The late former doctor and missionary Helen Pearl Mackenzie received a posthumous honor from the Korean government for her contribution to helping Korean women and children during the Korean War and training obstetricians and gynecologists.
The Ministry of Health and Welfare gave the honorary award to Mackenzie and 211 others in celebration of Health Day on Friday at COEX in Seoul.
“There are many good-hearted people like Ms. Mae Hye-ran who had worked so hard to help people in need. We will find more good people and spread their unknown stories,” said a ministry official.
Helen Pearl Mackenzie
Mae Hye-ran is Mackenzie’s Korean name.
Mackenzie, a daughter of a Presbyterian missionary, was born in Busan in 1913.
She went to a foreign high school in Pyongyang and received her medical degree in obstetrics and gynecology at the University of Melbourne in 1938.

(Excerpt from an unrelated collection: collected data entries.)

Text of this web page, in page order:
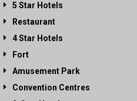
5 Star Hotels
Restaurant
4 Star Hotels
Fort
Amusement Park
Convention Centres
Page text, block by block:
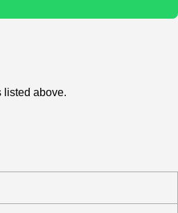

She later returned to Korea in 1952 when she was 38 during the Korean War and established Il Sin Women’s Hospital (now called Il Sin Christian Hospital) in Busan where she took care of women and babies suffering from the aftereffects of the war, and trained about 400 doctors in obstetrics and gynecology and 2,599 nurses in midwifery.
Mackenzie also paid extra attention to underprivileged mothers and babies and visited their homes every week.
Mackenzie has a record of 58,000 deliveries, 27,000 surgeries, 1,422,000 out-patient services and 99,000 in-patient services during her 24 years of work at the hospital.
She created the Mackenzie Foundation in 1974 from which interest of donations she collected from Australia went to the hospital. So far, about 128 million won ($113,000) has been collected for the foundation.
Mackenzie died in 2009 when she was 96. She has two sisters living in Australia.
At the award ceremony, In Myung-jin, chairman of Il Sin Christian Hospital received the award on behalf of the Mackenzie family.